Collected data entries
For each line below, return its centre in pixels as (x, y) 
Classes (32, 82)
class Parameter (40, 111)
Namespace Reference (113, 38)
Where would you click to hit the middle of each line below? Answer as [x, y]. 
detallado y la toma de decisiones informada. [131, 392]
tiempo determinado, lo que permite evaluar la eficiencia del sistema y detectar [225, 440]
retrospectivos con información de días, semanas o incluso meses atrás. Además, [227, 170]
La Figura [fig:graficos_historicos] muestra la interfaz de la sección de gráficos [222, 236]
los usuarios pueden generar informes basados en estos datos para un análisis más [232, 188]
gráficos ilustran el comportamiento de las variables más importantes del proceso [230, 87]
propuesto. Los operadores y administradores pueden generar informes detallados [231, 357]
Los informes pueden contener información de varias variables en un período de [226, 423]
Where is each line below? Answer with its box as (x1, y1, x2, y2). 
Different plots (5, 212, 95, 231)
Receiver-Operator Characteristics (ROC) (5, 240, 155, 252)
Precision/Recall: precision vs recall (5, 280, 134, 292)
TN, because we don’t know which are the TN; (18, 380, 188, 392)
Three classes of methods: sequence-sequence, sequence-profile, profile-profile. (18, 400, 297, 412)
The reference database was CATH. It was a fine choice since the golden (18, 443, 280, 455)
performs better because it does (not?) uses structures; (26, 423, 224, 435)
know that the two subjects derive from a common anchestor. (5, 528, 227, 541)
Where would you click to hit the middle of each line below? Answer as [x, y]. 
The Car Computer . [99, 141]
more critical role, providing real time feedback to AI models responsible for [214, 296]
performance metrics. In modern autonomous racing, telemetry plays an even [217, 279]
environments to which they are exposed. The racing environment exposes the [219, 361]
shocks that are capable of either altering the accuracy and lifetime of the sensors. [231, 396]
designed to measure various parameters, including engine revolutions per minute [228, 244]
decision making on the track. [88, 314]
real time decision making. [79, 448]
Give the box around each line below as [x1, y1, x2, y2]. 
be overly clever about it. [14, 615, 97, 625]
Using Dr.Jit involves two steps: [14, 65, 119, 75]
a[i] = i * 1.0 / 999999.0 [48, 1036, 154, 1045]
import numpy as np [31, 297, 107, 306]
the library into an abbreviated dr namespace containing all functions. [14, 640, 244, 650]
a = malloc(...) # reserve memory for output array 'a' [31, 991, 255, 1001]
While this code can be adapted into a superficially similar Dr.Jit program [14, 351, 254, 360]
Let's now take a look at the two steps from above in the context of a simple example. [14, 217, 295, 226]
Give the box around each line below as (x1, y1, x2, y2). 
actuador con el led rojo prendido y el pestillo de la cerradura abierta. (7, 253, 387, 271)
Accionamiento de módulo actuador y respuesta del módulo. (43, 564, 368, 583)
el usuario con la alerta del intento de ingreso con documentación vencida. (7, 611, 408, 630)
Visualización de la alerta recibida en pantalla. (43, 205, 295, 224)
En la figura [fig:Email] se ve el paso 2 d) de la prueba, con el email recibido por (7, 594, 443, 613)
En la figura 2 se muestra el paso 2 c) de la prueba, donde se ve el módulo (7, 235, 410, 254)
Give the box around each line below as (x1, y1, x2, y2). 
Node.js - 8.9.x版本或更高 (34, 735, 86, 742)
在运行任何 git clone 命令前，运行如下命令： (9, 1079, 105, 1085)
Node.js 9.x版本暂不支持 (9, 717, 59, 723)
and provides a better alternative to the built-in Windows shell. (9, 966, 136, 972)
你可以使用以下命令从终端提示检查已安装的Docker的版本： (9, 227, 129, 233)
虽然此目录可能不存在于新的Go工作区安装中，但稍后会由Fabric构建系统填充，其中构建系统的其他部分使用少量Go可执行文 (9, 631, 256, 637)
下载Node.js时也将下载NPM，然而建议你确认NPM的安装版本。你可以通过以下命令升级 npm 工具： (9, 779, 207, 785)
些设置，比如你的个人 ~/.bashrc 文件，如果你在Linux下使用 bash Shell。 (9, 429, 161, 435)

---

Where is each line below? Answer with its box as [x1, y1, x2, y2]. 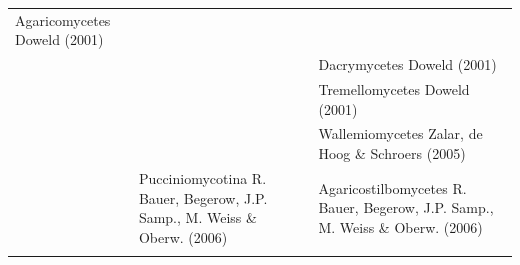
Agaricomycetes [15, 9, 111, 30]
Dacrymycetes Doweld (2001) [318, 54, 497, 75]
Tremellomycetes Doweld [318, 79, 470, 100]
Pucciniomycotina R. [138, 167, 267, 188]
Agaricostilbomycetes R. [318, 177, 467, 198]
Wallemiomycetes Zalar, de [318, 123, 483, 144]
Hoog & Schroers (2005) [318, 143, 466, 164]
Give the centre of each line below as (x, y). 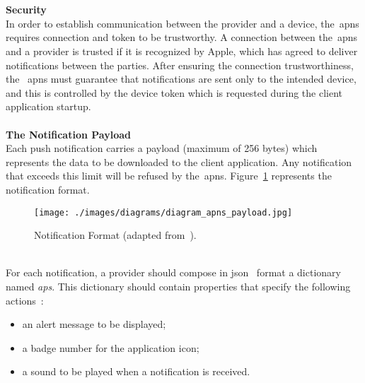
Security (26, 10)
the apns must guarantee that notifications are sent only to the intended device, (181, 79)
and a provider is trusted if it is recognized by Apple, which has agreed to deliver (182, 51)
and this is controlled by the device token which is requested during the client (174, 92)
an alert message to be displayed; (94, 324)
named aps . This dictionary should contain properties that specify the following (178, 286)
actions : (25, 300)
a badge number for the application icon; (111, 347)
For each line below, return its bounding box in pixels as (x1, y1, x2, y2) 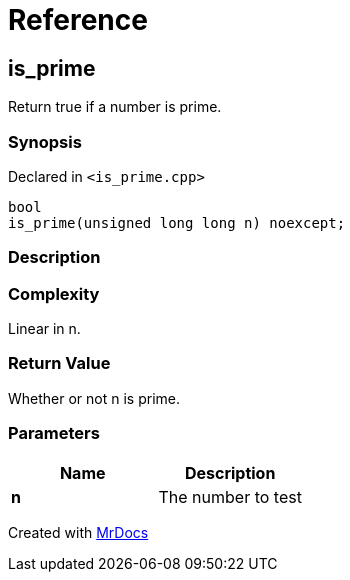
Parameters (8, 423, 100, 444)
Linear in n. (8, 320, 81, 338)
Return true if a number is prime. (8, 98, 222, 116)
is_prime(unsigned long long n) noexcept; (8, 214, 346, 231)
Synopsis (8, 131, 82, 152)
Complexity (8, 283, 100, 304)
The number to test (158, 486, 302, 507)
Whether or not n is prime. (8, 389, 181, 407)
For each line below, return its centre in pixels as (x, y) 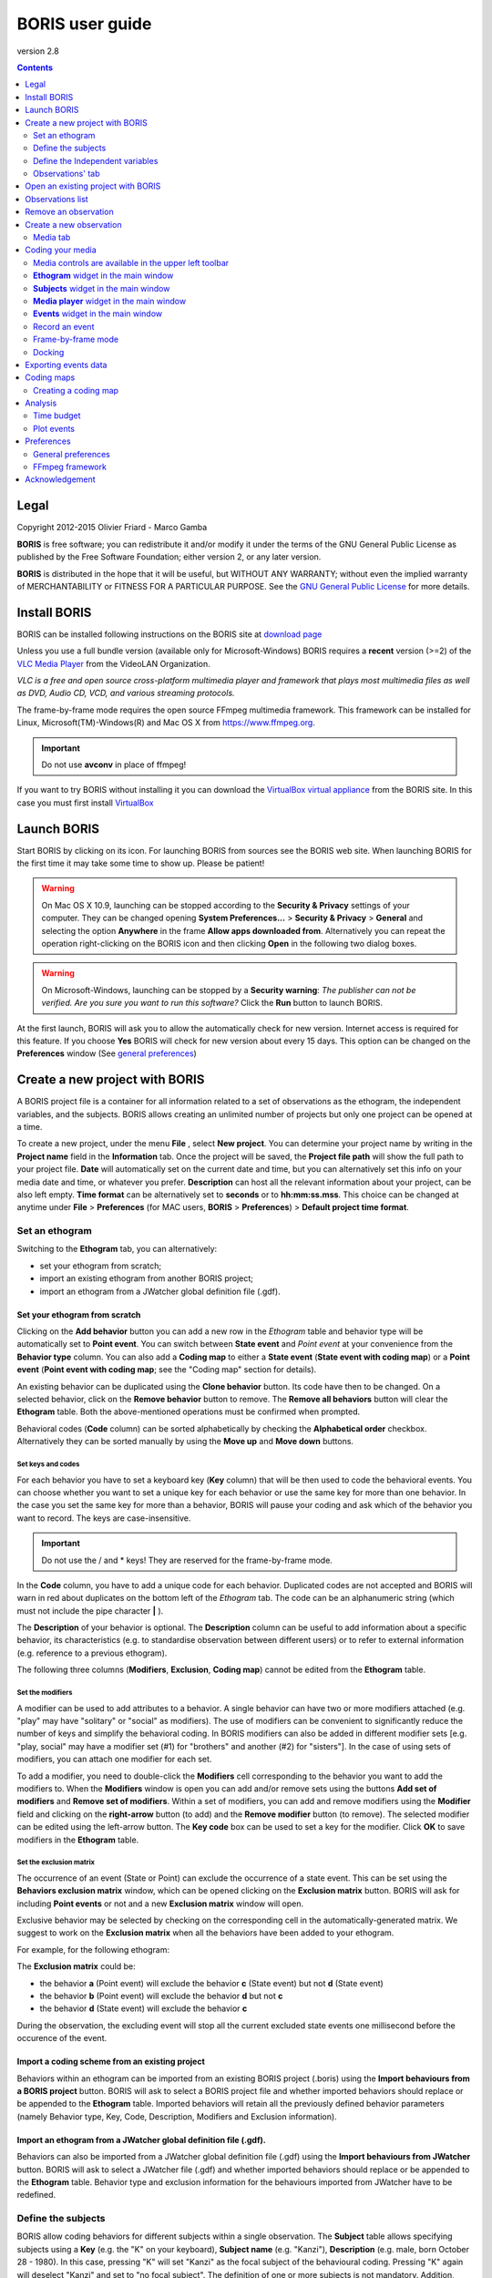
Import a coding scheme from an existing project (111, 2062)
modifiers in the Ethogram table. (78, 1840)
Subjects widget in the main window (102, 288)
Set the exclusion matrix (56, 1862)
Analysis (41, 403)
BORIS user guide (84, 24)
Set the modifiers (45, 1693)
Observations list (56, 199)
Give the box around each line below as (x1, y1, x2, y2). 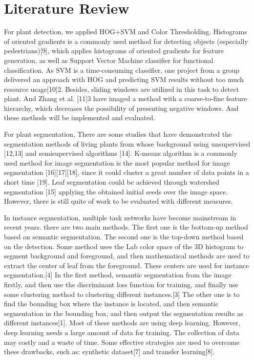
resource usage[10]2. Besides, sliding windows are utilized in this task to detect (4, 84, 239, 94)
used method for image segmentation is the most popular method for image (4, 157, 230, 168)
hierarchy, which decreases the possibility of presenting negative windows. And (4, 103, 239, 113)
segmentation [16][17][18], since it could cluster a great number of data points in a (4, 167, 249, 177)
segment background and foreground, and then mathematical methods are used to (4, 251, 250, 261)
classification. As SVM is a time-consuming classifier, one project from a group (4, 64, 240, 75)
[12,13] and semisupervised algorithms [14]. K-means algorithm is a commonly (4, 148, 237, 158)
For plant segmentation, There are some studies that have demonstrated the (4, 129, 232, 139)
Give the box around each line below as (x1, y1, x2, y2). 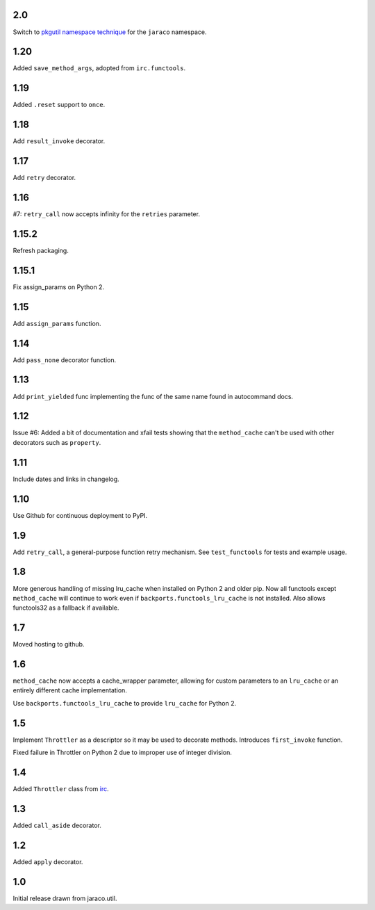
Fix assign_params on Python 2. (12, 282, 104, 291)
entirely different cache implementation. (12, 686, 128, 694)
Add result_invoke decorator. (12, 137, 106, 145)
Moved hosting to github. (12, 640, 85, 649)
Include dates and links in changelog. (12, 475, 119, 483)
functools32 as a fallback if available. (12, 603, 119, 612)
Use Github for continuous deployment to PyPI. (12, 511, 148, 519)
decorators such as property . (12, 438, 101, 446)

---

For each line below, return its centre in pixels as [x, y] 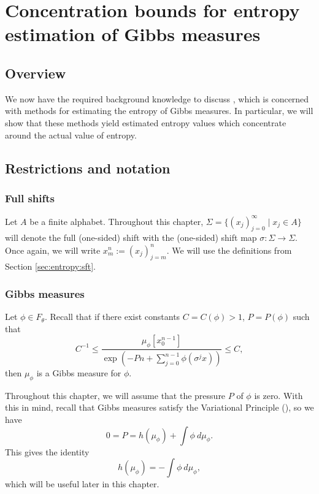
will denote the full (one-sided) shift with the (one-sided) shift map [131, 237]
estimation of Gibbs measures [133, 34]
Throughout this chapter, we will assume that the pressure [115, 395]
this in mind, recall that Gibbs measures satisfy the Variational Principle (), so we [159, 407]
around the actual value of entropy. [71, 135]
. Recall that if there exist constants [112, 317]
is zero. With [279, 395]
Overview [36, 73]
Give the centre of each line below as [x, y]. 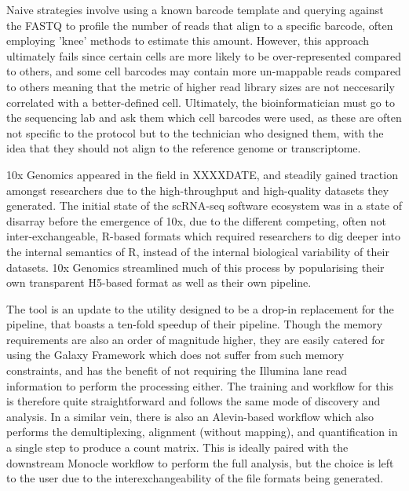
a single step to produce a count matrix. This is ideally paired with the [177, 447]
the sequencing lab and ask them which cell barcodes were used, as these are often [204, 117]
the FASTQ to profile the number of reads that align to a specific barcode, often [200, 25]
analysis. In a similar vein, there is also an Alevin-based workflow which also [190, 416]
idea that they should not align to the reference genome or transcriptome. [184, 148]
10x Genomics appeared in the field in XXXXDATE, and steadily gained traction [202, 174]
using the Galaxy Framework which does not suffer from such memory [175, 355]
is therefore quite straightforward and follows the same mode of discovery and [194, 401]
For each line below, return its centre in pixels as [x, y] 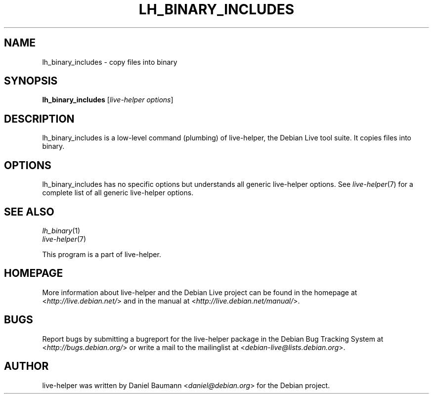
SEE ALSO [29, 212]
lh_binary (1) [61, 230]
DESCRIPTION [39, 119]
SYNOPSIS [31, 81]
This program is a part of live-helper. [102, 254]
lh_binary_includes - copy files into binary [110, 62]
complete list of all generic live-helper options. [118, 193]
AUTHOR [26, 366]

* _THE TASK_: Spot the lines above that mention "should" and copy them.

* _OUTPUT_:
named aps . This dictionary should contain properties that specify the following (178, 286)
idea that they should not align to the reference genome or transcriptome. [184, 148]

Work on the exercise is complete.